Revolution in recycling: Making car tires from rice husk ash
In 2023, Continental became the sole tire supplier of the Extreme E racing series for electric vehicles. Developing a new version of the CrossContact Extreme E tire for the race that started in Saudi Arabia on March 11, Continental goes one step beyond last year's tires in terms of sustainability.
Protecting our nature has become something we are compelled to do rather than something we do preferably do. We should be more kind to nature due to reasons such as increasing global warming and depletion of resources. In this context, sustainability becomes even more important than before. Offering guaranteed performance for all climates and surfaces, the new CrossContact Extreme E tires consist of 43 percent recycled and edible components. Among these components, plant-based raw materials such as rice husk stand out.

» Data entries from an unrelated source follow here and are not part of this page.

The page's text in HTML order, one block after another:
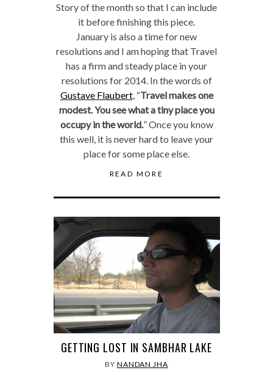
Story of the month so that I can include
it before finishing this piece.
January is also a time for new
resolutions and I am hoping that Travel
has a firm and steady place in your
resolutions for 2014. In the words of
Gustave Flaubert, “Travel makes one
modest. You see what a tiny place you
occupy in the world.” Once you know
this well, it is never hard to leave your
place for some place else.
READ MORE
GETTING LOST IN SAMBHAR LAKE
BY NANDAN JHA
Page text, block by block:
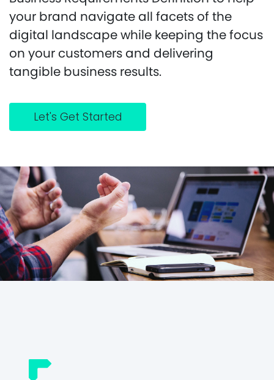
your brand navigate all facets of the
digital landscape while keeping the focus
on your customers and delivering
tangible business results.
Let's Get Started
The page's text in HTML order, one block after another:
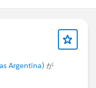
Argentina) が
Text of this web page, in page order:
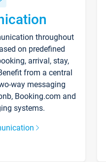
throughout
on predefined
arrival, stay,
from a central
way messaging
Booking.com and
systems.
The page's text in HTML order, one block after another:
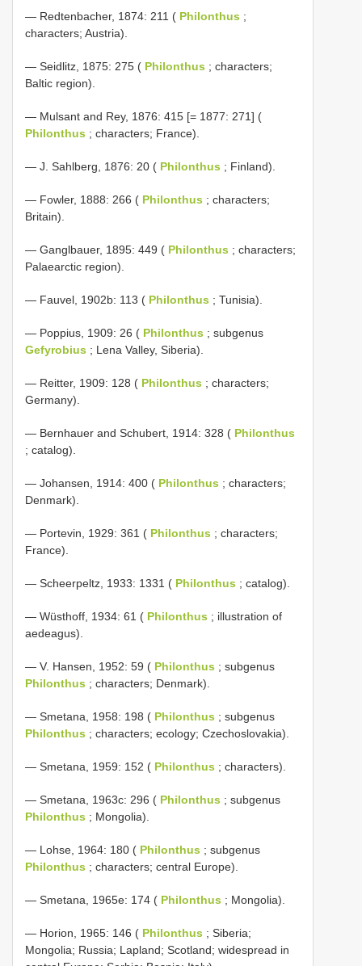
— Redtenbacher, 1874: 211 ( Philonthus ;
characters; Austria).
— Seidlitz, 1875: 275 ( Philonthus ; characters;
Baltic region).
— Mulsant and Rey, 1876: 415 [= 1877: 271] (
Philonthus ; characters; France).
— J. Sahlberg, 1876: 20 ( Philonthus ; Finland).
— Fowler, 1888: 266 ( Philonthus ; characters;
Britain).
— Ganglbauer, 1895: 449 ( Philonthus ; characters;
Palaearctic region).
— Fauvel, 1902b: 113 ( Philonthus ; Tunisia).
— Poppius, 1909: 26 ( Philonthus ; subgenus
Gefyrobius ; Lena Valley, Siberia).
— Reitter, 1909: 128 ( Philonthus ; characters;
Germany).
— Bernhauer and Schubert, 1914: 328 ( Philonthus
; catalog).
— Johansen, 1914: 400 ( Philonthus ; characters;
Denmark).
— Portevin, 1929: 361 ( Philonthus ; characters;
France).
— Scheerpeltz, 1933: 1331 ( Philonthus ; catalog).
— Wüsthoff, 1934: 61 ( Philonthus ; illustration of
aedeagus).
— V. Hansen, 1952: 59 ( Philonthus ; subgenus
Philonthus ; characters; Denmark).
— Smetana, 1958: 198 ( Philonthus ; subgenus
Philonthus ; characters; ecology; Czechoslovakia).
— Smetana, 1959: 152 ( Philonthus ; characters).
— Smetana, 1963c: 296 ( Philonthus ; subgenus
Philonthus ; Mongolia).
— Lohse, 1964: 180 ( Philonthus ; subgenus
Philonthus ; characters; central Europe).
— Smetana, 1965e: 174 ( Philonthus ; Mongolia).
— Horion, 1965: 146 ( Philonthus ; Siberia;
Mongolia; Russia; Lapland; Scotland; widespread in
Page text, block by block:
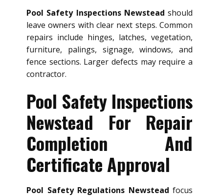
Pool Safety Inspections Newstead should
leave owners with clear next steps. Common
repairs include hinges, latches, vegetation,
furniture, palings, signage, windows, and
fence sections. Larger defects may require a
contractor.
Pool Safety Inspections
Newstead For Repair
Completion And
Certificate Approval
Pool Safety Regulations Newstead focus
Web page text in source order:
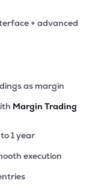
+ advanced
as margin
Margin Trading
1 year
execution
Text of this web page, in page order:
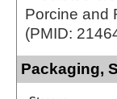
Porcine and
(PMID:
Packaging,
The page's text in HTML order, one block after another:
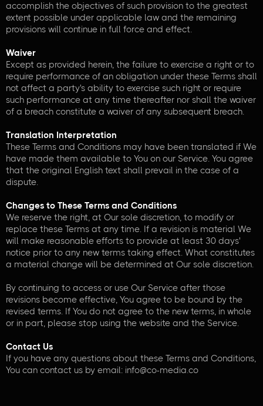
accomplish the objectives of such provision to the greatest
extent possible under applicable law and the remaining
provisions will continue in full force and effect.
Waiver
Except as provided herein, the failure to exercise a right or to
require performance of an obligation under these Terms shall
not affect a party's ability to exercise such right or require
such performance at any time thereafter nor shall the waiver
of a breach constitute a waiver of any subsequent breach.
Translation Interpretation
These Terms and Conditions may have been translated if We
have made them available to You on our Service. You agree
that the original English text shall prevail in the case of a
dispute.
Changes to These Terms and Conditions
We reserve the right, at Our sole discretion, to modify or
replace these Terms at any time. If a revision is material We
will make reasonable efforts to provide at least 30 days'
notice prior to any new terms taking effect. What constitutes
a material change will be determined at Our sole discretion.
By continuing to access or use Our Service after those
revisions become effective, You agree to be bound by the
revised terms. If You do not agree to the new terms, in whole
or in part, please stop using the website and the Service.
Contact Us
If you have any questions about these Terms and Conditions,
You can contact us by email: info@co-media.co
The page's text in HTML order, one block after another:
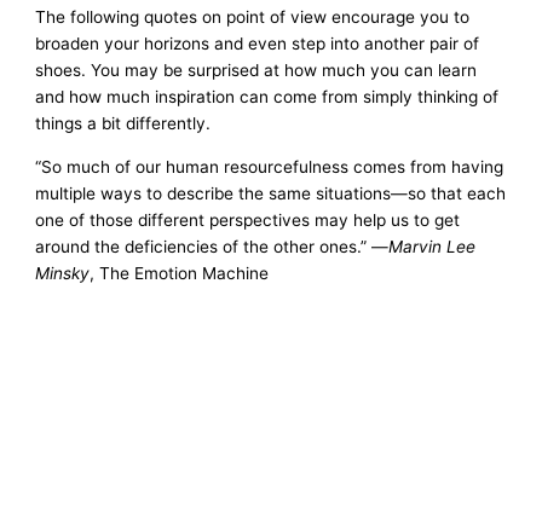
The following quotes on point of view encourage you to
broaden your horizons and even step into another pair of
shoes. You may be surprised at how much you can learn
and how much inspiration can come from simply thinking of
things a bit differently.
“So much of our human resourcefulness comes from having
multiple ways to describe the same situations—so that each
one of those different perspectives may help us to get
around the deficiencies of the other ones.” —Marvin Lee
Minsky, The Emotion Machine
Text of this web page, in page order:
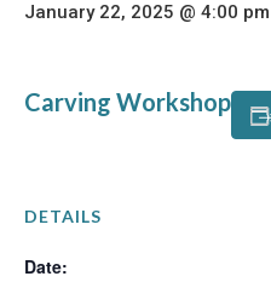
January 22, 2025 @ 4:00 pm
Carving Workshop
DETAILS
Date:
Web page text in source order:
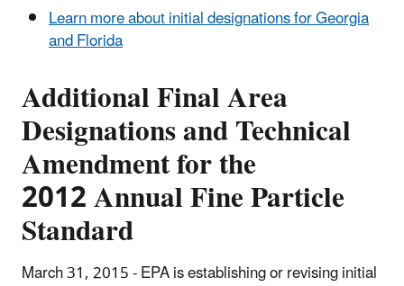
Learn more about initial designations for Georgia
and Florida
Additional Final Area
Designations and Technical
Amendment for the
2012 Annual Fine Particle
Standard
March 31, 2015 - EPA is establishing or revising initial
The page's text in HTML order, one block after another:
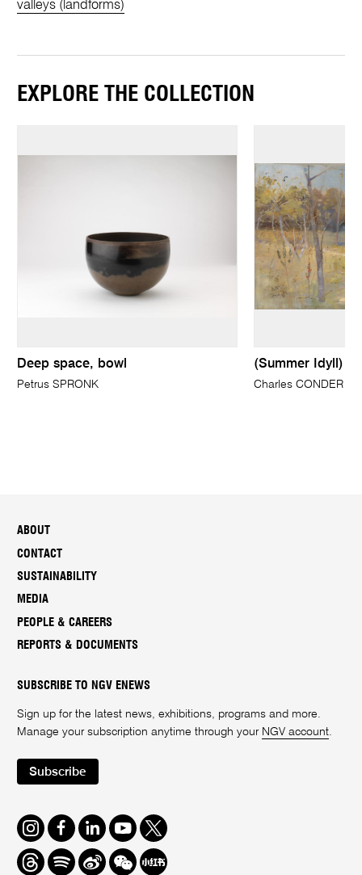
valleys (landforms)
EXPLORE THE COLLECTION
Deep space, bowl
Petrus SPRONK
(Summer Idyll)
Charles CONDER
ABOUT
CONTACT
SUSTAINABILITY
MEDIA
PEOPLE & CAREERS
REPORTS & DOCUMENTS
SUBSCRIBE TO NGV ENEWS
Sign up for the latest news, exhibitions, programs and more.
Manage your subscription anytime through your NGV account.
Subscribe
Instagram
FacebookLinkedInYoutube
Twitter
ThreadsSpotifyWeiboWe
Redbook

Premium tire manufacturer and technology company Continental is supplying a new version of the CrossContact Extreme E tire for the electric Extreme E racing series. The third season of the competition kicked off with the Desert X Prix held in Neom, Saudi Arabia on March 11 and 12. Developed for racing, the new CrossContact Extreme E consists of approximately 43 percent recycled and renewable materials.

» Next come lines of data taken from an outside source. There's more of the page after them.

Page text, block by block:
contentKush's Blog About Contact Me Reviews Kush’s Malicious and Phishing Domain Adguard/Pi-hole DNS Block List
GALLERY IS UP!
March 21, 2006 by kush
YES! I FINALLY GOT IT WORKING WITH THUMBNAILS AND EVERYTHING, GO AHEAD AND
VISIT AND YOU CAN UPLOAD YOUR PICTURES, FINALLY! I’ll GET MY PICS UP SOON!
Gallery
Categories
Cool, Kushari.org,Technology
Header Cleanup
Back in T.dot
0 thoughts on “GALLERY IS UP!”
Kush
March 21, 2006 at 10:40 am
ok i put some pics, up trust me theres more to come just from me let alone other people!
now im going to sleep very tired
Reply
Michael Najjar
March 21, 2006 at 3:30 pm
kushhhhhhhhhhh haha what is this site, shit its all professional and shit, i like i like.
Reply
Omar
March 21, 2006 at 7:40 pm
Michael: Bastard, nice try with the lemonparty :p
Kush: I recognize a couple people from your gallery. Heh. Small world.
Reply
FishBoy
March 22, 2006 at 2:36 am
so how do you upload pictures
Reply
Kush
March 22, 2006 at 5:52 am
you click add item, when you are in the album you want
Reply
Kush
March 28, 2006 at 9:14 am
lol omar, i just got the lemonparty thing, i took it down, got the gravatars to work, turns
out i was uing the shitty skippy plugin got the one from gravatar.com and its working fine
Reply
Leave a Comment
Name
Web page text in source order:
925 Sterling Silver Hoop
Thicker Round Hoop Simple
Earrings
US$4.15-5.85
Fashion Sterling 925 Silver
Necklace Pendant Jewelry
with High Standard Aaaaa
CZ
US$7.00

Among these materials is silica obtained from the ash of rice husk, which is an agricultural waste material. In addition to processed steel and carbon black, Continental integrates polyester yarn from recycled PET bottles into the tire structure. In addition to increasing the use of new, more sustainable solutions, Continental has also reduced the overall weight of the CrossContact Extreme E tire by 2 kg. This feature provides emission savings during the transportation process.
The third generation CrossContact Extreme E also uses ContiRe.Tex technology developed by Continental. This technology; It enables polyester yarn to be produced from used PET bottles that have not been recycled elsewhere, without any intermediate chemical treatment. The bottles used for this technology are only sourced from areas where there is no closed-loop recycling.